At Amazon I worked across the full stack: React + TypeScript frontends, Ruby on Rails and Flask backends, microservices, CI/CD, SLA management, and on-call. This project is where I deepen that exposure into genuine mastery — particularly around cloud infrastructure, backend patterns, and AI integrations.

The domain mirrors what I worked on professionally: customer-facing tooling, ticket management, and support workflows. That familiarity means I can focus on the engineering rather than figuring out what the system should do.


Architecture

Browser
    │
    ▼
CloudFront ──── S3 (React + TypeScript)
    │
    │ /api/*
    ▼
API Gateway ──── Lambda (Spring Boot)
                        │
                        ▼
                  SQS Queue
                        │
                        ▼
                  Lambda (Python consumer)
                        │
                        ▼
                  RDS PostgreSQL

Tech stack

Layer Technology
Frontend React, TypeScript, TanStack Query, React Router, Tailwind CSS v4
Backend Java 21, Spring Boot 3, Spring Data JPA, Flyway
Consumer Python 3.12, psycopg2
Messaging AWS SQS
Infrastructure AWS (Lambda, API Gateway, RDS, S3, CloudFront, SQS), Terraform
Local dev Docker (Postgres), Vite dev server

Following along

Each phase is preserved as a branch:

Branch Description
phase/1 Core ticketing — Lambda, API Gateway, RDS, S3 + CloudFront
phase/2 Async ticket routing — SQS, Python consumer Lambda
phase/3 File attachments — S3 pre-signed URLs, upload/download/delete
phase/4 Auth with Cognito (in progress)

Check out any branch to see the complete working state of that phase.


Getting started

Anyone who clones this repo can provision the full infrastructure, deploy the application, prove it works, and destroy everything cleanly.

Prerequisites

  • AWS account (free tier)
  • AWS CLI configured (aws configure)
  • Terraform >= 1.6.0
  • Java 21, Maven
  • Node.js 20+
  • Docker Desktop
  • Python 3.12 + pip

1. Create the Terraform state bucket (once only)

aws s3api create-bucket \
  --bucket supportdesk-tfstate-<your-initials> \
  --region eu-west-1 \
  --create-bucket-configuration LocationConstraint=eu-west-1

aws s3api put-bucket-versioning \
  --bucket supportdesk-tfstate-<your-initials> \
  --versioning-configuration Status=Enabled

Update the bucket field in infra/main.tf to match.

2. Configure variables

Create infra/terraform.tfvars (gitignored):

db_password = "YourStrongPasswordHere"

3. Build the consumer Lambda layer

The Python consumer depends on psycopg2-binary, which contains compiled Linux binaries. These must be downloaded for the correct platform before Terraform can package them.

cd consumer

pip install \
  --platform manylinux2014_x86_64 \
  --target ./layer/python \
  --python-version 3.12 \
  --only-binary=:all: \
  psycopg2-binary

See consumer/README.md for a full explanation of why this step is needed.

4. Build the backend

cd backend/supportdesk
./mvnw clean package -DskipTests

5. Provision infrastructure

cd infra
terraform init
terraform apply

Note the outputs — you'll need api_endpoint, s3_bucket_name, cloudfront_id, and frontend_url.

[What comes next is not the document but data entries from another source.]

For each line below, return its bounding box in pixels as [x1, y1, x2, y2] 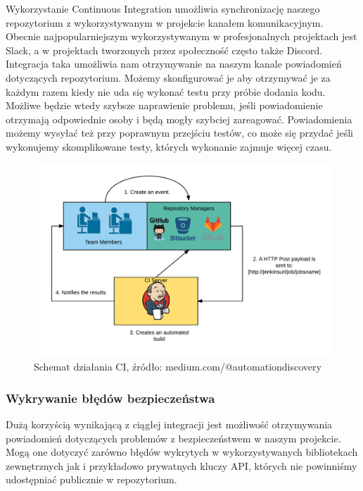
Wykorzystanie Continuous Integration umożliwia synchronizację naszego [6, 1, 320, 15]
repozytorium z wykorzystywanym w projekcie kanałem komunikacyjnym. [6, 15, 324, 30]
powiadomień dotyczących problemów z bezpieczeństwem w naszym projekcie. [6, 430, 341, 445]
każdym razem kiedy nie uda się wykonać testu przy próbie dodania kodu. [6, 84, 326, 99]
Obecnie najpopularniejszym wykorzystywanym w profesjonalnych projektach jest [6, 29, 357, 44]
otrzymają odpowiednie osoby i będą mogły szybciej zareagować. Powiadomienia [6, 111, 352, 126]
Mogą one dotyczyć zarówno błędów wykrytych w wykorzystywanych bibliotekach [6, 445, 358, 459]
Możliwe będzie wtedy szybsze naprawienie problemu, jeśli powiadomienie [6, 98, 323, 113]

6. Run database migrations

Update backend/supportdesk/src/main/resources/application-local.yml temporarily:

spring:
  datasource:
    url: jdbc:postgresql://<db_endpoint>/supportdesk?ssl=true&sslmode=require
    username: supportdesk_admin
    password: <your-db-password>
  jpa:
    show-sql: true

sqs:
  queue:
    url: http://localhost:9324/queue/supportdesk-ticket-routing

Run once to apply all Flyway migrations:

./mvnw spring-boot:run -Dspring-boot.run.profiles=local

Kill it once you see Started SupportdeskApplication. Revert application-local.yml back to localhost:5432.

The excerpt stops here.